- Born: 1992 or 1993 (age 32–33) Near Kaesong, Changpung County, North Hwanghae Province, North Korea
- Occupation: Soldier
- Known for: Escape from North Korea

Korean name
- Hangul: 오청성
- Hanja: 吳青成
- RR: O Cheongseong
- MR: O Ch'ŏngsŏng

= Oh Chong-song =

North Korean defector to South Korea

Oh Chong-song (born 1992 or 1993), also spelled Oh Chung-sung, is a North Korean defector. Oh is one of several defectors who have defected to South Korea via the Joint Security Area (JSA). Prior to his defection, Oh was an industrial engineer. South Korean investigators concluded Oh "impulsively" defected.

According to Sankei Shimbun, Japanese officials have confirmed that Oh is the son of a North Korean major general.

== Defection ==
Oh defected from North Korea on November 13, 2017. During his escape, he drove a car directly up to the Military Demarcation Line (MDL) dividing North and South Korea and crashed, apparently losing a wheel. He then exited the car and sprinted across the MDL under close-range gunfire, collapsing on the South Korean side under cover of a low wall, metres away from the MDL. After being rescued by South Korean soldiers, Oh was transported in a helicopter from the U.S. Eighth Army's 2nd Combat Aviation Brigade, to the Ajou University Hospital in Suwon. Having lost half of his blood from five gunshot wounds received from North Korean soldiers during his escape, his condition required immediate surgery upon arrival at the hospital to save his life. In an interview with Japan's Sankei Shimbun in 2018, Oh said his defection was accidental and impulsive, which occurred following an incident that led to the death of someone. He added that he was drunk when he inadvertently passed a North Korean checkpoint and decided to cross the border out of fear of being punished.

== Reaction ==
North Korean soldiers violated the Korean Armistice Agreement during the incident by firing shots across the MDL into South Korea. Following these events, North Korean guards in the Joint Security Area were replaced.
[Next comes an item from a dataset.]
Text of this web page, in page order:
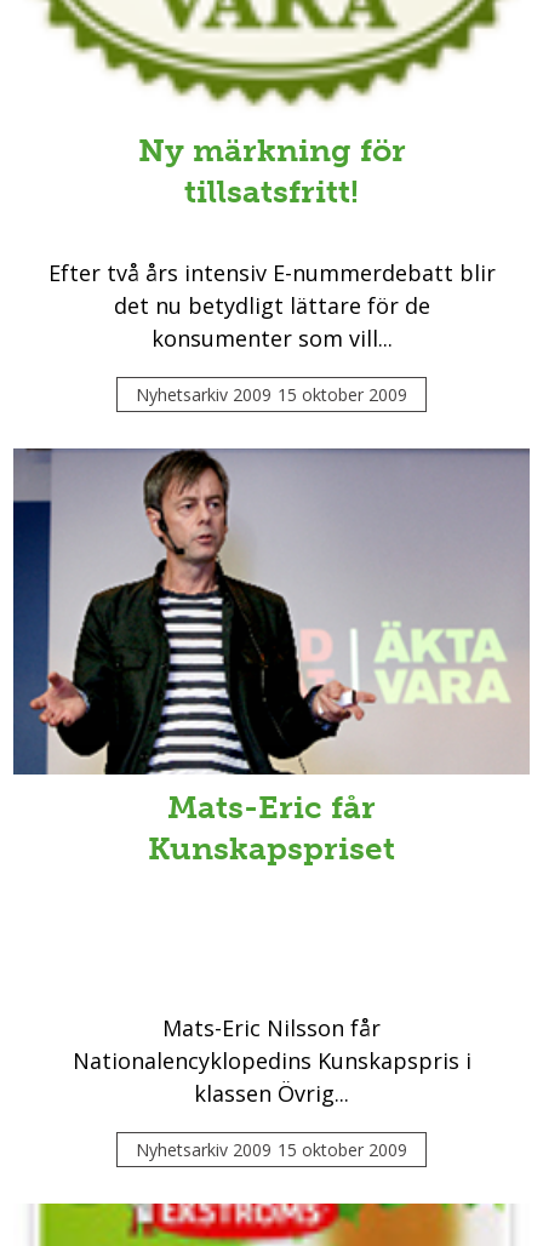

Additional measures were taken to prevent similar defections. A trench was dug at the site where Oh's vehicle had broken down and a new gate was installed along the road to Panmunjom.

==Health==
While Oh was in surgery for his gunshot wounds, doctors found large parasitic worms in his digestive tract, one of which was 27 cm long. The parasites were Ascaris lumbricoides worms. Oh was treated by surgeon Lee Guk-jong at the Ajou University Hospital's intensive care. Oh was later transferred to a military hospital. The surgery and treatment of Oh cost the South Korean government 65 million won ($60,800). South Korea's Channel A reported that an unnamed South Korean intelligence agent claimed that one of the four North Korean soldiers who defected in 2017 had anthrax antibodies in his system; however, the South Korean defense ministry did not confirm the report, and stated that none of the four soldiers are believed to have worked in North Korea's biochemical warfare unit. A South Korean intelligence official familiar with Oh's case reported to MBN that Oh may be showing signs of post-traumatic stress disorder. Oh could not recall his defection during interrogation.

==Alleged confession==
According to an unnamed source quoted by the South Korean newspaper The Dong-a Ilbo, Oh allegedly confessed to South Korean investigators that he had committed a crime in North Korea, which "caused a death" or "led to the killing of people", depending on the source.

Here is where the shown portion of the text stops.